Apesar do tom pesado, da violência e da seriedade dos assuntos que paulatinamente chegam à superfície, Sede assassina, em cartaz, é um thriller inequivocamente convencional no que diz respeito ao andamento do mistério (as pistas falsas, as dificuldades políticas da investigação, a negligência das autoridades competentes, os erros que resultam em descrença, o embate final) e à radiografia da cidade, filmada num inverno opressor e com inúmeras cenas noturnas que destacam a luz dos apartamentos como uma infinidade de alvos – e suspeitos – prováveis.

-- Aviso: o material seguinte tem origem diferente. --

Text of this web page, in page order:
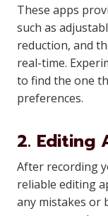
These apps
such as
reduction, and
real-time.
to find the one
preferences.
2. Editing
After recording
reliable editing
any mistakes or
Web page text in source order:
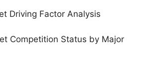
Driving Factor Analysis
Competition Status by Major
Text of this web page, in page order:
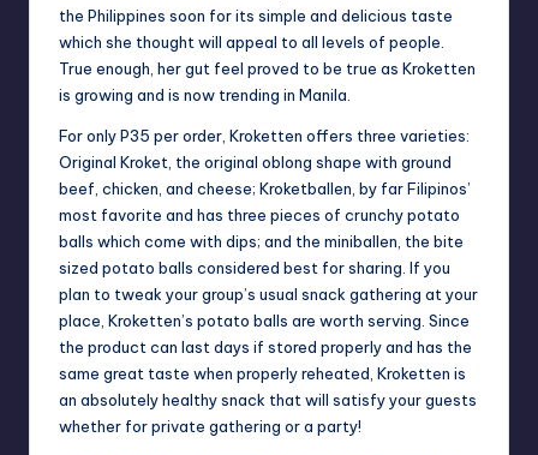
the Philippines soon for its simple and delicious taste
which she thought will appeal to all levels of people.
True enough, her gut feel proved to be true as Kroketten
is growing and is now trending in Manila.
For only P35 per order, Kroketten offers three varieties:
Original Kroket, the original oblong shape with ground
beef, chicken, and cheese; Kroketballen, by far Filipinos’
most favorite and has three pieces of crunchy potato
balls which come with dips; and the miniballen, the bite
sized potato balls considered best for sharing. If you
plan to tweak your group’s usual snack gathering at your
place, Kroketten’s potato balls are worth serving. Since
the product can last days if stored properly and has the
same great taste when properly reheated, Kroketten is
an absolutely healthy snack that will satisfy your guests
whether for private gathering or a party!
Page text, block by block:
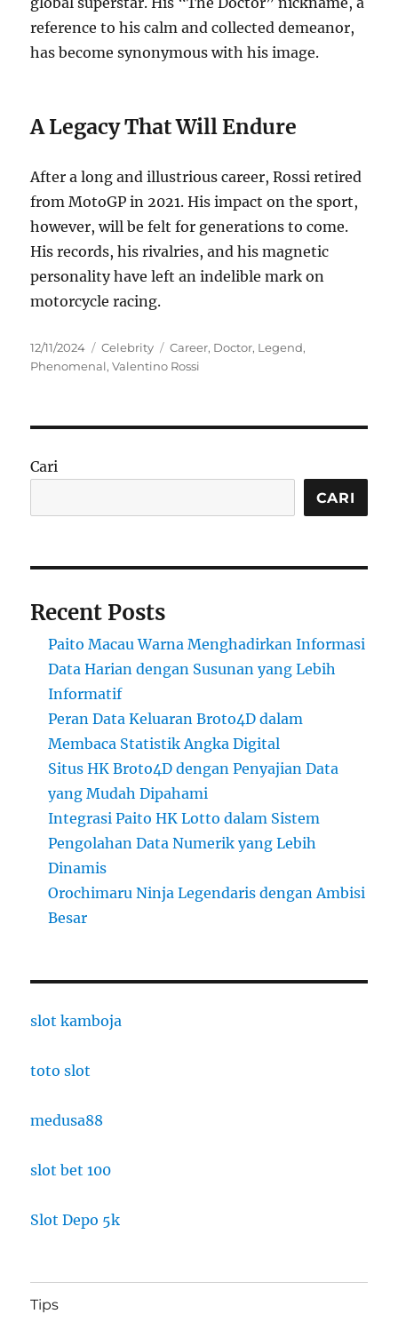
reference to his calm and collected demeanor,
has become synonymous with his image.
A Legacy That Will Endure
After a long and illustrious career, Rossi retired
from MotoGP in 2021. His impact on the sport,
however, will be felt for generations to come.
His records, his rivalries, and his magnetic
personality have left an indelible mark on
motorcycle racing.
Posted
on
12/11/2024 Categories
Celebrity Tags
Career, Doctor, Legend,
Phenomenal,Valentino Rossi
Cari
CARI
Recent Posts
Paito Macau Warna Menghadirkan Informasi
Data Harian dengan Susunan yang Lebih
Informatif
Peran Data Keluaran Broto4D dalam
Membaca Statistik Angka Digital
Situs HK Broto4D dengan Penyajian Data
yang Mudah Dipahami
Integrasi Paito HK Lotto dalam Sistem
Pengolahan Data Numerik yang Lebih
Dinamis
Orochimaru Ninja Legendaris dengan Ambisi
Besar
slot kamboja
toto slot
medusa88
slot bet 100
Slot Depo 5k
Tips
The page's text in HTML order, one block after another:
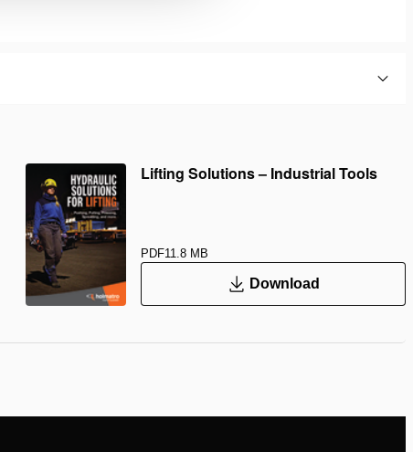
Lifting Solutions – Industrial Tools
PDF11.8 MB
Download

Igualmente familiar é o drama da protagonista, Eleanor, cujo passado esconde traumas que simultaneamente a colocam em posição de desconfiança perante os superiores do FBI e de confiança na visão do seu chefe, Lammark. O mote de um personagem central quebrado, em constante luta interna, é básico na construção de empatia com o público e, aqui, ainda serve como justificativa ao seu comportamento intuitivo com relação à identidade do assassino.
Em princípio, nada disso atrapalha o envolvimento com o suspense de Sede assassina, que é conduzido por Damián Szifron (do brilhante Relatos selvagens) com total consciência do gênero e de suas ferramentas. Longe do diretor argentino tentar mudar tradições do thriller policial ou passar um verniz de autoimportância nessa sua estreia em Hollywood – que, a julgar pelo sucesso nos Estados Unidos do seu último longa, demorou a acontecer.
Se há um interesse mais específico no roteiro, também assinado por Szifron, é no argumento de que o ódio, a intolerância e a ânsia de aniquilação constituem a base da cultura norte-americana e não se manifestam apenas nesses episódios hediondos. O fato de Sede assassina ser dirigido por um cineasta estrangeiro e de selecionar três protagonistas pertencentes a minorias sociais (uma policial mulher, um detetive homossexual e um investigador negro) definitivamente não são à toa. É um filme em que, justamente devido à quantidade e imprevisibilidade dos assassinatos, a ideia de vilania está em todo lugar o tempo inteiro, sobretudo no sistema.
É uma pena que, no terceiro ato, o diretor ceda à verborragia e troque a sua sobriedade por uma sequência que, além de pouco crível, é moralmente questionável. A premissa de humanização é válida nesse tipo de thriller, mas aqui a coisa foge um pouco do controle e corre o risco de ser interpretada como relativização. Até ali, no entanto, Sede assassina é suficientemente bem ancorado nas interpretações centrais e no tratamento desse tema que – num contexto de ataques de ódio armado crescentes – se torna a cada dia mais assustador.